- **Problem description**
Repeat the records below exactly from the line containing "marker by undescores)." to the line containing "labels will be displayed. (44, 184)", taking in both of those lines. Drop the pictures.

- **Dataset entries**
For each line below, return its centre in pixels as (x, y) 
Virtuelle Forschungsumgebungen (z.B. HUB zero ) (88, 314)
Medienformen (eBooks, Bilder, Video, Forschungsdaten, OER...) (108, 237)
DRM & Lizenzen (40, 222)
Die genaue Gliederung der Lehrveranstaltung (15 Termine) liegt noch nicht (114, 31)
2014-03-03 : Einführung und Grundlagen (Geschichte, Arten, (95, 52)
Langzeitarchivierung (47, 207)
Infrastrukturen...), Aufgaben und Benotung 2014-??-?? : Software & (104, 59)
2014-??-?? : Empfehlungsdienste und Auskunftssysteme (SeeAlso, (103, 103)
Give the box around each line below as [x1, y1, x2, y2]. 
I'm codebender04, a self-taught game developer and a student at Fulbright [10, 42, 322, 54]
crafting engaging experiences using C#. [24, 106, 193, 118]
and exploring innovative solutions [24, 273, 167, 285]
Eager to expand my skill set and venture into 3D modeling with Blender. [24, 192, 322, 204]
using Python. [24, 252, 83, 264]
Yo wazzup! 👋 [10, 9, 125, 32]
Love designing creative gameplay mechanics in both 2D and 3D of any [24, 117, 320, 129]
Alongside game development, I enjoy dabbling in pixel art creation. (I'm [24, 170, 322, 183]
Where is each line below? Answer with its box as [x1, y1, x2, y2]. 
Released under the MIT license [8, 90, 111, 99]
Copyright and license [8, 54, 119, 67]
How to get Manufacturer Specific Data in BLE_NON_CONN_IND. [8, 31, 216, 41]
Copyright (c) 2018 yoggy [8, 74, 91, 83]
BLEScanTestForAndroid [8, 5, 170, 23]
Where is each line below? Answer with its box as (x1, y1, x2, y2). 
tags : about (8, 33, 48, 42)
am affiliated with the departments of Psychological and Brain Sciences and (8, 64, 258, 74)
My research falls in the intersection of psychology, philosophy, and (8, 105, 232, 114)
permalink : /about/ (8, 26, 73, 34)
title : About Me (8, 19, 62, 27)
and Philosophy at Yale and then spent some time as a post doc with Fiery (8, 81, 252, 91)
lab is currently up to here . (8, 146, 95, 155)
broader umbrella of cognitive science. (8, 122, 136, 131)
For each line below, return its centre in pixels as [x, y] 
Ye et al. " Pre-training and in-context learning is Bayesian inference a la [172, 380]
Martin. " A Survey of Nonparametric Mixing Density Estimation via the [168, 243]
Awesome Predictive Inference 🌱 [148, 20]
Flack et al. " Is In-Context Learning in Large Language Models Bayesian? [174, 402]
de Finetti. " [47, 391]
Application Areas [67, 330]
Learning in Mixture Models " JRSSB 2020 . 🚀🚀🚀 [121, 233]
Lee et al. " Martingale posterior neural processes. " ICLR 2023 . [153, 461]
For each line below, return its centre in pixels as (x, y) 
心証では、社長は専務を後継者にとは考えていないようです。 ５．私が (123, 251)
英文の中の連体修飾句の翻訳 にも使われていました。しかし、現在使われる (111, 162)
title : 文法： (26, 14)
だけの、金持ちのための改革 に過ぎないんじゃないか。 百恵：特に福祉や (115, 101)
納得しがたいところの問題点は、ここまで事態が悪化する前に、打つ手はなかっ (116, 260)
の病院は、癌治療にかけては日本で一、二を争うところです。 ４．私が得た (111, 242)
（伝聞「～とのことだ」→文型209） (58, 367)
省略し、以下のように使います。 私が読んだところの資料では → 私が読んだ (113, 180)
...
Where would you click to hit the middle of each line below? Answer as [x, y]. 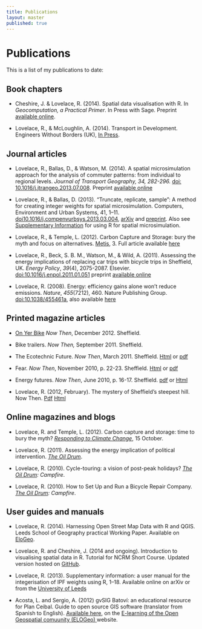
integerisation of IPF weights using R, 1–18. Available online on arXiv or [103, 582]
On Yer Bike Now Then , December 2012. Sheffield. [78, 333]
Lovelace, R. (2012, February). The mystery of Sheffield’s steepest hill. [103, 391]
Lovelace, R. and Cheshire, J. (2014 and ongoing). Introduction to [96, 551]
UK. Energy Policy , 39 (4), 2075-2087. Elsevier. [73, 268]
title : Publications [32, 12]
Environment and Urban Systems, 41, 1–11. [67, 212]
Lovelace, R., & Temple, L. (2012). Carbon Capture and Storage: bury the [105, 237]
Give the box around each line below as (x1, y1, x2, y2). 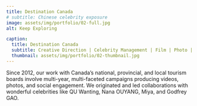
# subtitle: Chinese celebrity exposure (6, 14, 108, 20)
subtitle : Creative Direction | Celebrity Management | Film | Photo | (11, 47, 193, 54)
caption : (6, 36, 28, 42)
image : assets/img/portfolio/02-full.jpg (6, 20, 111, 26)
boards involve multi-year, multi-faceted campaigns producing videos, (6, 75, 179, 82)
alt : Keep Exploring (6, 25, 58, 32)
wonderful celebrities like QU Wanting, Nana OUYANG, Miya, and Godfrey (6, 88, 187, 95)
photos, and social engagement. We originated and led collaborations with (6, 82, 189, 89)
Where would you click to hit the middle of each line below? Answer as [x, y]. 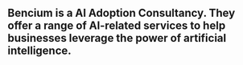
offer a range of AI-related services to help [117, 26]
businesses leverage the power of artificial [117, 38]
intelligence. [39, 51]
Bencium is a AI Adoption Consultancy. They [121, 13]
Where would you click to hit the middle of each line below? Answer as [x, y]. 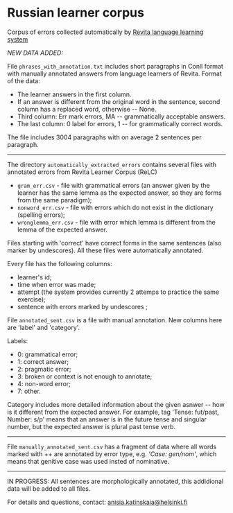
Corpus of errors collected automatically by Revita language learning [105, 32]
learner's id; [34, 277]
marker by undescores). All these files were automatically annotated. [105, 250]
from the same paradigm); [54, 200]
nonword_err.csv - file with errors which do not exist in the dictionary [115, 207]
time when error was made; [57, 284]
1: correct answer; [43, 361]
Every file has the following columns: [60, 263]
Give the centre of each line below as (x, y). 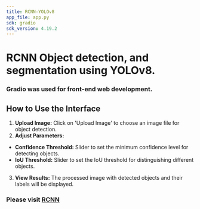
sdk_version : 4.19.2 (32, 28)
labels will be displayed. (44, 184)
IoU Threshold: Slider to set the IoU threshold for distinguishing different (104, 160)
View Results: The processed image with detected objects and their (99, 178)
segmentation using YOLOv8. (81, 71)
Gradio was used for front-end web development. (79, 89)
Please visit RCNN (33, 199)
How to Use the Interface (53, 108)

- **Response area**
marker by undescores). All these files were automatically annotated. [105, 250]
from the same paradigm); [54, 200]
nonword_err.csv - file with errors which do not exist in the dictionary [115, 207]
time when error was made; [57, 284]
1: correct answer; [43, 361]
Every file has the following columns: [60, 263]
Give the centre of each line below as (x, y). 
sdk_version : 4.19.2 (32, 28)
labels will be displayed. (44, 184)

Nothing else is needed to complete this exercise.